**The task:**
Print, exactly as they stand, the lines below from the one that has "Page text, block" to the one that has "Schneidebretter", inclusive, leaving out the pictures.

**Records for processing:**
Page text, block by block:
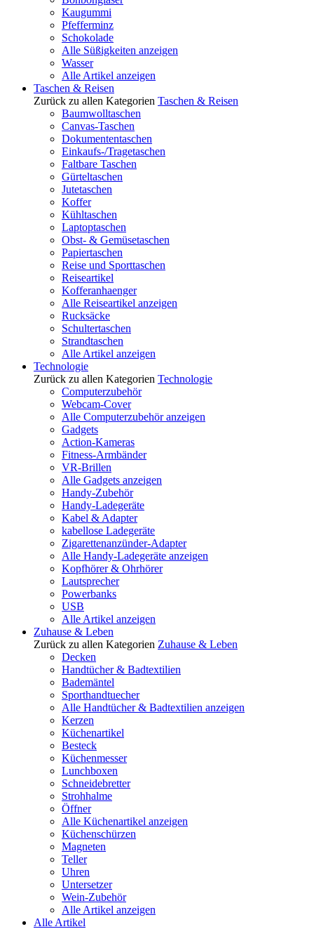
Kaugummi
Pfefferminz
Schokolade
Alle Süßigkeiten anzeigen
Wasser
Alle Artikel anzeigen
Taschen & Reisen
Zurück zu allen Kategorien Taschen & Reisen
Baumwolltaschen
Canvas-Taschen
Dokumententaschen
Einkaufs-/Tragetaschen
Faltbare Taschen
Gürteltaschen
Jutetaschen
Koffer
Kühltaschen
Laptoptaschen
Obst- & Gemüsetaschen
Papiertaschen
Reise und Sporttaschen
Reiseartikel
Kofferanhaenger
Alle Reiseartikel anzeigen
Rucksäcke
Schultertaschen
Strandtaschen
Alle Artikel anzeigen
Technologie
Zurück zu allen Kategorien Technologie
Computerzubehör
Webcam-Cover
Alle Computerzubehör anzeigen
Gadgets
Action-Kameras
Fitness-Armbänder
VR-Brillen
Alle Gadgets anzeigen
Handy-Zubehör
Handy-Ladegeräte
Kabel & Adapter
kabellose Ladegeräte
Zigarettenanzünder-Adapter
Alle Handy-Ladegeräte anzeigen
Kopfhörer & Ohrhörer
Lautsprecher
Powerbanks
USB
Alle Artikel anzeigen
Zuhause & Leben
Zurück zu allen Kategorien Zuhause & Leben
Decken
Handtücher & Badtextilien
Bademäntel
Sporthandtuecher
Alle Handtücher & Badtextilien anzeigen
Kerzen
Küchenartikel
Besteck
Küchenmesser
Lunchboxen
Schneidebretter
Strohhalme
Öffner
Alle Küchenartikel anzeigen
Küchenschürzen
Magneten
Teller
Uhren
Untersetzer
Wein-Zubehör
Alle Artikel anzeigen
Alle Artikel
* * *
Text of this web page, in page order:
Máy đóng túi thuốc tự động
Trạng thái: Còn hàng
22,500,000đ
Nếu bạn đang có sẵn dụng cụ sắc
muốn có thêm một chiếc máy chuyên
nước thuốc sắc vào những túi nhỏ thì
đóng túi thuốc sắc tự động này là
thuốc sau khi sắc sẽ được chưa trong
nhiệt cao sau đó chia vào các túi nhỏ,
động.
---
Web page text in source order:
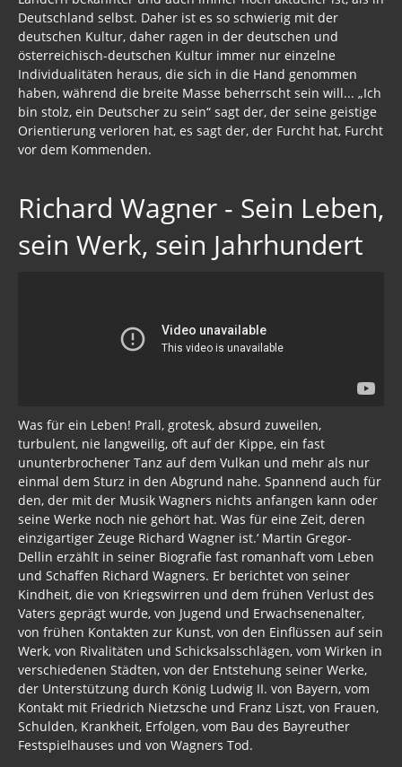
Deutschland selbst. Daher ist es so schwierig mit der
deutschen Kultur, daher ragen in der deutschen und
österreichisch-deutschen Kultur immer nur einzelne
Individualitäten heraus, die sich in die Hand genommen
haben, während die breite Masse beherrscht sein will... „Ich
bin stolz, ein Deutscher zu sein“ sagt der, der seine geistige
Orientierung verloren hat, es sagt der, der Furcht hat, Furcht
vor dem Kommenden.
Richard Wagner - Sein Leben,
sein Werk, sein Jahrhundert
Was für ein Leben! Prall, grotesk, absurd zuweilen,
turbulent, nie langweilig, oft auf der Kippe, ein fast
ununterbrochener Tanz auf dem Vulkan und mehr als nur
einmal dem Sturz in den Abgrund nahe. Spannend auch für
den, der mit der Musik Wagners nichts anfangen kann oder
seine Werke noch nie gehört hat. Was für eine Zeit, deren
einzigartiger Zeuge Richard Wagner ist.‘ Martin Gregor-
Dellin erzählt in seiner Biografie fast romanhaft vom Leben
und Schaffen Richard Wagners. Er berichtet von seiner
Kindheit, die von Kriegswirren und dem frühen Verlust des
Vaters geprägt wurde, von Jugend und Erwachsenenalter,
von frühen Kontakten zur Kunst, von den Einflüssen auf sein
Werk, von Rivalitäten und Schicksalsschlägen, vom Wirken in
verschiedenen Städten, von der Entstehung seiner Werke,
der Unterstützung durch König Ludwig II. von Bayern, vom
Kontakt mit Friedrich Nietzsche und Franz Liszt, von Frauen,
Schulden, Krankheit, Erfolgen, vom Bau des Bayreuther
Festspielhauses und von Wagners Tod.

**Exercise result:**
Page text, block by block:
Kaugummi
Pfefferminz
Schokolade
Alle Süßigkeiten anzeigen
Wasser
Alle Artikel anzeigen
Taschen & Reisen
Zurück zu allen Kategorien Taschen & Reisen
Baumwolltaschen
Canvas-Taschen
Dokumententaschen
Einkaufs-/Tragetaschen
Faltbare Taschen
Gürteltaschen
Jutetaschen
Koffer
Kühltaschen
Laptoptaschen
Obst- & Gemüsetaschen
Papiertaschen
Reise und Sporttaschen
Reiseartikel
Kofferanhaenger
Alle Reiseartikel anzeigen
Rucksäcke
Schultertaschen
Strandtaschen
Alle Artikel anzeigen
Technologie
Zurück zu allen Kategorien Technologie
Computerzubehör
Webcam-Cover
Alle Computerzubehör anzeigen
Gadgets
Action-Kameras
Fitness-Armbänder
VR-Brillen
Alle Gadgets anzeigen
Handy-Zubehör
Handy-Ladegeräte
Kabel & Adapter
kabellose Ladegeräte
Zigarettenanzünder-Adapter
Alle Handy-Ladegeräte anzeigen
Kopfhörer & Ohrhörer
Lautsprecher
Powerbanks
USB
Alle Artikel anzeigen
Zuhause & Leben
Zurück zu allen Kategorien Zuhause & Leben
Decken
Handtücher & Badtextilien
Bademäntel
Sporthandtuecher
Alle Handtücher & Badtextilien anzeigen
Kerzen
Küchenartikel
Besteck
Küchenmesser
Lunchboxen
Schneidebretter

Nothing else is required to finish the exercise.